---- DATA
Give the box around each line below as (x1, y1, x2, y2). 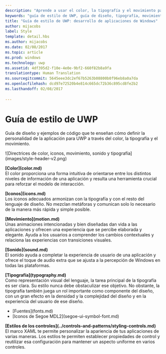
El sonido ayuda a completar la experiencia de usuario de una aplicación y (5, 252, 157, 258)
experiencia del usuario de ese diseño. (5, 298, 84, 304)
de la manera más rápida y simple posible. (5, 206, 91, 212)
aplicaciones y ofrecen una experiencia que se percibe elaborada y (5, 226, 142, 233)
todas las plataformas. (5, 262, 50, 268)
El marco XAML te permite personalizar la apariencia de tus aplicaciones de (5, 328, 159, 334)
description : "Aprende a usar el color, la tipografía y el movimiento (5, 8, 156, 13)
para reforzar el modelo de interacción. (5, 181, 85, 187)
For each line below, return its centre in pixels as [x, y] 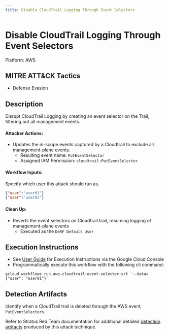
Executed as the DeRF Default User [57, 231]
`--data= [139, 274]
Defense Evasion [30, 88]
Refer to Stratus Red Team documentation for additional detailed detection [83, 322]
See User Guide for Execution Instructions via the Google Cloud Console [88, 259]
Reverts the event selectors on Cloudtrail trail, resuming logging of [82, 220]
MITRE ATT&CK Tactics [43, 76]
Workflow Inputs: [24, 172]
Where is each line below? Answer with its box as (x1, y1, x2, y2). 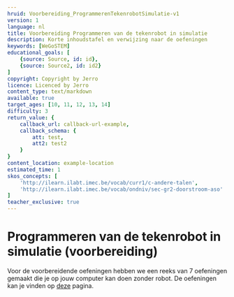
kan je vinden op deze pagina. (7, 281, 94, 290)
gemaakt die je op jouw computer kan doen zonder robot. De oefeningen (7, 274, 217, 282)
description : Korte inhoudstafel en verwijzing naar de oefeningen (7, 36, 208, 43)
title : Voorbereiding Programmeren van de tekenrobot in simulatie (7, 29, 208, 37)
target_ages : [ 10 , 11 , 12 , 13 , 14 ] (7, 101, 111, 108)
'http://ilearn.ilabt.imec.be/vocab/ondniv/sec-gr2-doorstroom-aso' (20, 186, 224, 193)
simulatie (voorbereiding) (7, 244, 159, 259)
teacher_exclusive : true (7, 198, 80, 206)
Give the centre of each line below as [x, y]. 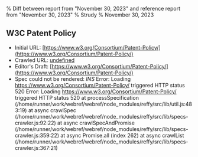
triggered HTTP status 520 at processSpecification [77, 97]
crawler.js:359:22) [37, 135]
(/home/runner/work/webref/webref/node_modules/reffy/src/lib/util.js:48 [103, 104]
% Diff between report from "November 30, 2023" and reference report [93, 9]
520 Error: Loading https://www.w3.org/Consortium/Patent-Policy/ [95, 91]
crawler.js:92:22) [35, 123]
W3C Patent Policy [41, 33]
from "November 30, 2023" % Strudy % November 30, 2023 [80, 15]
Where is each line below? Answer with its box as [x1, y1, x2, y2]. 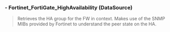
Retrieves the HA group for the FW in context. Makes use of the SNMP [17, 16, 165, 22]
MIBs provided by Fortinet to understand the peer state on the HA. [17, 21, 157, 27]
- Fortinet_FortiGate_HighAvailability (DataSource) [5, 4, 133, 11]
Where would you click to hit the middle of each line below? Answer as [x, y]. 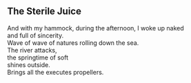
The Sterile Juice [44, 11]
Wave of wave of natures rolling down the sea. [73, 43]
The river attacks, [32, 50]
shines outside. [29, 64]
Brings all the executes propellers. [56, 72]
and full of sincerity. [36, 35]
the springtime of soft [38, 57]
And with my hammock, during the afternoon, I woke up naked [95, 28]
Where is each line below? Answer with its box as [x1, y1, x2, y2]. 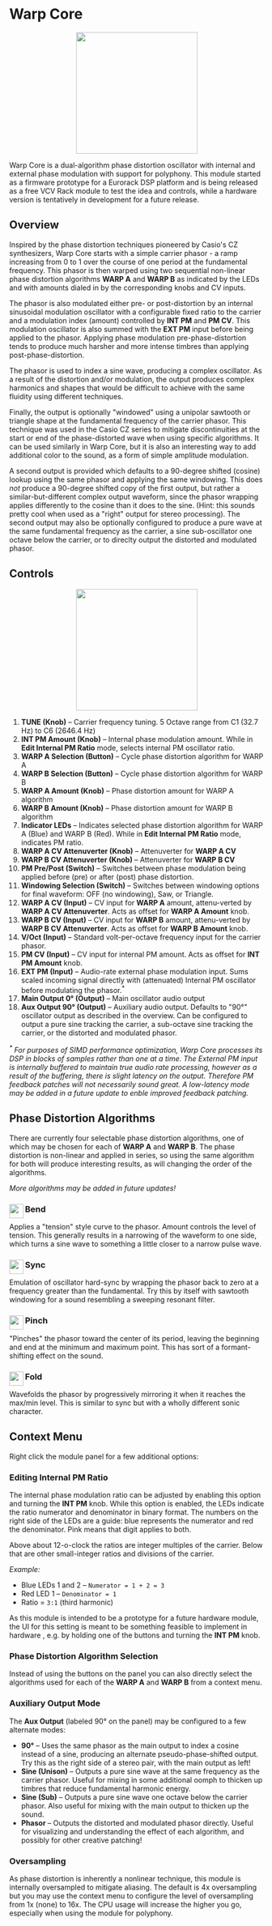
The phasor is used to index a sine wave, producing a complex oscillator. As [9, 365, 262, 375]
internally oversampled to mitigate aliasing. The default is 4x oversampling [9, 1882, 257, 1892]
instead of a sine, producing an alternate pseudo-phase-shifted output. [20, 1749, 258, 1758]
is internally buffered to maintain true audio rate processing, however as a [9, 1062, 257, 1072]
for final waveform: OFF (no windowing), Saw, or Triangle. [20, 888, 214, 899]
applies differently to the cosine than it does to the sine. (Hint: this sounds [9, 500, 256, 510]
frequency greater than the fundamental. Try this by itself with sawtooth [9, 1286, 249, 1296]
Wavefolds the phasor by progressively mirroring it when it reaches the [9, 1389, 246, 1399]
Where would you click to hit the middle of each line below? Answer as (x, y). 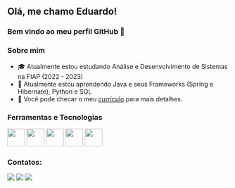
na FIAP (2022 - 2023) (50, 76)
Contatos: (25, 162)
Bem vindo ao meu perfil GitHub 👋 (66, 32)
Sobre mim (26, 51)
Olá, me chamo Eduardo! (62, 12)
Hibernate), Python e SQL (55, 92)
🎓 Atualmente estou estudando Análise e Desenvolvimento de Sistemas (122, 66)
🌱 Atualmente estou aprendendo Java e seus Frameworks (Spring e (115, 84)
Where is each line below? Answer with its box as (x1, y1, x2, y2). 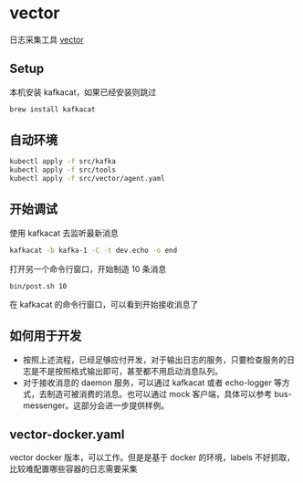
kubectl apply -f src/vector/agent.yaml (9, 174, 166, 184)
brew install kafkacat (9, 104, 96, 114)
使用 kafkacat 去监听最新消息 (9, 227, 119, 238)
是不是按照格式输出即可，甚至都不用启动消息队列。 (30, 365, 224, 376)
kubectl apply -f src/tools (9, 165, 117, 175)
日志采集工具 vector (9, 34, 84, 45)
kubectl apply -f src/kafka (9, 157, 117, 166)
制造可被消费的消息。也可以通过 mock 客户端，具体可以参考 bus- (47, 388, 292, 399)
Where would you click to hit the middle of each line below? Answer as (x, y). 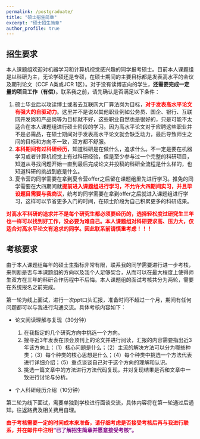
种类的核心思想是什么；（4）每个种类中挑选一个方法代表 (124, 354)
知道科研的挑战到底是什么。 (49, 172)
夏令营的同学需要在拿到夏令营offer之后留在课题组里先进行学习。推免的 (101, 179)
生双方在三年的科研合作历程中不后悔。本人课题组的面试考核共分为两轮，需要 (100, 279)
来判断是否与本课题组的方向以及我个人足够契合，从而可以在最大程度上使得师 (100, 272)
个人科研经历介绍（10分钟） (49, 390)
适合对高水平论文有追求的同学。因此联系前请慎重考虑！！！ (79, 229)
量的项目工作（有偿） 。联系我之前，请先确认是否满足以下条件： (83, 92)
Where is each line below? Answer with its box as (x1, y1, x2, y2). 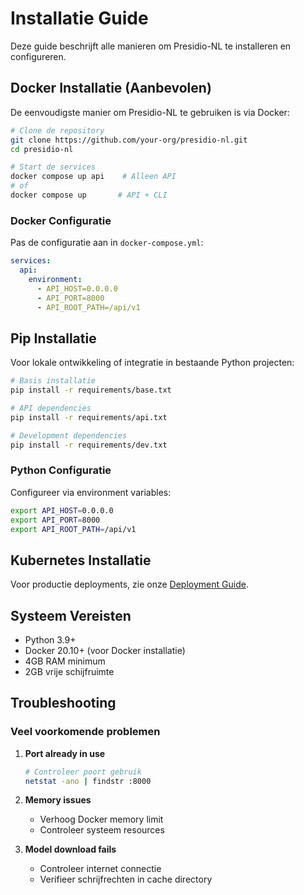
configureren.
--------
---- DATA
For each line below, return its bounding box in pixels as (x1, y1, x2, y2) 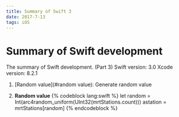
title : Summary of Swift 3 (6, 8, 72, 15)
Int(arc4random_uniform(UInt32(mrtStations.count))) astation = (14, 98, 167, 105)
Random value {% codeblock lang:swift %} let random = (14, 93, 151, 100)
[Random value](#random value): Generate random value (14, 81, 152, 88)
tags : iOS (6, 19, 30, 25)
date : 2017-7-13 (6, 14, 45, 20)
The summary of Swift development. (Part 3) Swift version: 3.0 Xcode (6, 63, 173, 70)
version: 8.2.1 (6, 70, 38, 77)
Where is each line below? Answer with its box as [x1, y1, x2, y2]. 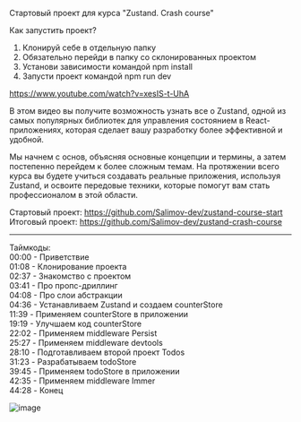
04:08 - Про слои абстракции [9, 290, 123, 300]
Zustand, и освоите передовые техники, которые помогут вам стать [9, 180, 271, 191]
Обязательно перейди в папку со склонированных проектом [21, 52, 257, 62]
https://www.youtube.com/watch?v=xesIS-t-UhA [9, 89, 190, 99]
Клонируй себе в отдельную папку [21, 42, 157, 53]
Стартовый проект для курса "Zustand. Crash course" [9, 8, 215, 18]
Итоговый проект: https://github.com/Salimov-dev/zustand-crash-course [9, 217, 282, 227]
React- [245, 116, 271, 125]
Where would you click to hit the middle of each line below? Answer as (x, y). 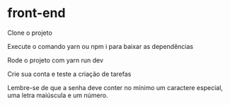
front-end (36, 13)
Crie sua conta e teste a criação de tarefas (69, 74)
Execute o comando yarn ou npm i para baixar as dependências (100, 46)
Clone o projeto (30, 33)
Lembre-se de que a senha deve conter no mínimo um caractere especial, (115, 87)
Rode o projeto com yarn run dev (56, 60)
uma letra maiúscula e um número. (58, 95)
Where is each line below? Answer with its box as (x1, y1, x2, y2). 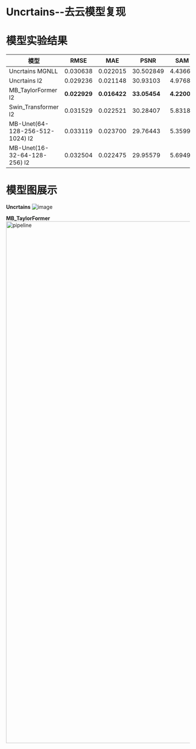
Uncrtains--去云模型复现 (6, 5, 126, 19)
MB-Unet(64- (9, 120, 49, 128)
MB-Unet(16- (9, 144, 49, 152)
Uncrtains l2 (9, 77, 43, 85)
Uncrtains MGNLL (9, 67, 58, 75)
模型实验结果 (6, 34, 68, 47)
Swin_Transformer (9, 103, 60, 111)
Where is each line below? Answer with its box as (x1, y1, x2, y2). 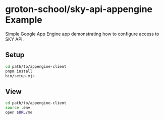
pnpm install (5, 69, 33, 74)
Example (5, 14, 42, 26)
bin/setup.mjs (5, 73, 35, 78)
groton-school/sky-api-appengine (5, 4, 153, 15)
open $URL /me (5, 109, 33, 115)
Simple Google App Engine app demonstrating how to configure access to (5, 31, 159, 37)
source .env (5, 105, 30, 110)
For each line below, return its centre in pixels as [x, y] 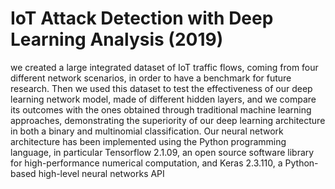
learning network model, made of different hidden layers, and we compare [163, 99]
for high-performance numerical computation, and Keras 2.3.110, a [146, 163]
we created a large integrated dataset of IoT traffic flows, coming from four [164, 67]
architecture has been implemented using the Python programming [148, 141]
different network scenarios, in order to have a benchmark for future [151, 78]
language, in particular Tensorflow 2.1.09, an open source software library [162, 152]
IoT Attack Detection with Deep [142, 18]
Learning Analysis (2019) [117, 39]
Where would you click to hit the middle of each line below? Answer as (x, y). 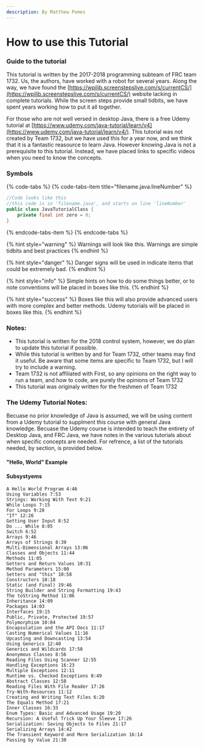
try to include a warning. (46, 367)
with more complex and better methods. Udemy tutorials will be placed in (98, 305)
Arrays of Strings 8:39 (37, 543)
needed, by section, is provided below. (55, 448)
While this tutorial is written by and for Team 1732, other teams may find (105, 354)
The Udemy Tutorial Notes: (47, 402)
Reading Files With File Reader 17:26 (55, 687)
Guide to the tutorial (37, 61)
--------
*TASK STATEMENT*: Exact copy, pictures excluded: from the line with "And with my" up to and including the line with "是不是按照格式输出即可，甚至都不用启动消息队列。 (30, 365, 224, 376)" in the data above.

*SOLUTION TO THIS EXERCISE*:
And with my hammock, during the afternoon, I woke up naked [95, 28]
Where is each line below? Answer with its box as [x1, y1, x2, y2]. 
The phasor is used to index a sine wave, producing a complex oscillator. As [9, 365, 262, 375]
internally oversampled to mitigate aliasing. The default is 4x oversampling [9, 1882, 257, 1892]
instead of a sine, producing an alternate pseudo-phase-shifted output. [20, 1749, 258, 1758]
is internally buffered to maintain true audio rate processing, however as a [9, 1062, 257, 1072]
for final waveform: OFF (no windowing), Saw, or Triangle. [20, 888, 214, 899]
applies differently to the cosine than it does to the sine. (Hint: this sounds [9, 500, 256, 510]
frequency greater than the fundamental. Try this by itself with sawtooth [9, 1286, 249, 1296]
Wavefolds the phasor by progressively mirroring it when it reaches the [9, 1389, 246, 1399]
Where would you click to hit the middle of each line below? Answer as (x, y). 
na FIAP (2022 - 2023) (50, 76)
Contatos: (25, 162)
Bem vindo ao meu perfil GitHub 👋 (66, 32)
Sobre mim (26, 51)
Olá, me chamo Eduardo! (62, 12)
Hibernate), Python e SQL (55, 92)
🎓 Atualmente estou estudando Análise e Desenvolvimento de Sistemas (122, 66)
🌱 Atualmente estou aprendendo Java e seus Frameworks (Spring e (115, 84)
Where is each line below? Answer with its box as (x1, y1, x2, y2). 
kubectl apply -f src/vector/agent.yaml (9, 174, 166, 184)
brew install kafkacat (9, 104, 96, 114)
使用 kafkacat 去监听最新消息 (9, 227, 119, 238)
是不是按照格式输出即可，甚至都不用启动消息队列。 (30, 365, 224, 376)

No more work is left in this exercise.